As the driver of the boat, the experience of the rider being pulled is heavily influenced by the driver’s actions in operating the boat.  Set the trim a certain way and you get a particular wake,  speed up or slow down and the rider is yet again impacted.

Let’s assume for a second that metaphorically you are driving the boat.  You are always directly or indirectly impacting those around you with the wake you leave behind.  Your actions and the way you operate, like the wake of a boat can be and most often are felt long after you and the boat have passed and are out of sight.

(The results from the wake he leaves behind will not only be destructive and costly  it is likely to result in people being hurt – even long after the boat is out of sight.)

I believe this understanding to be a critical element to consider (and is often overlooked) when attempting to create an empowering culture, productive workplace setting, or even a healthy family environment.

To allow productive people and/or self-serving elements that on the front end create results but on the back end erode the spirit and productivity of an organization and/or its people should be viewed as policy violation number one.   The expense of keeping these people or elements around is far too costly in the long run.

Similarly to the boat wake, as we move through our personal and professional lives we are always setting a wake that is made up of two sides:  The task(s), and The Relationship(s).

The tasks and their results are important.  Are we getting the job done?  Are the profits in place?  Is there projected growth in the business?  Are the bills paid?  Did the kids get to school?  This side of the wake is important and should be regularly considered – Results Do And Will Always Matter!!

On the opposite side of tasks exists the relationships.   Analyzing results based on our ability to accomplish tasks is often easy and straightforward –“Did we earn a profit? Yes.”  “Did the kids get to school?
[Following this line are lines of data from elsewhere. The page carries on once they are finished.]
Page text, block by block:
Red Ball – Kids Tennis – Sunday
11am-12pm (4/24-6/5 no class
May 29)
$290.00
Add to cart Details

Yes”.  Unfortunately too often overlooked are the results we leave behind in the heart and mind of the people we interact with.  It is my belief that the key to influence, the key to move the needle, the key differentiator in leadership is recognizing the importance of this side of the wake.  The state of your organization, team, department, and even family hinges on this piece.

In closing we have to regularly look back behind where we have been to assess “what does my wake look like?”  Is there a trail of destruction and broken-bleeding people or is there productivity, smiles, and  good times?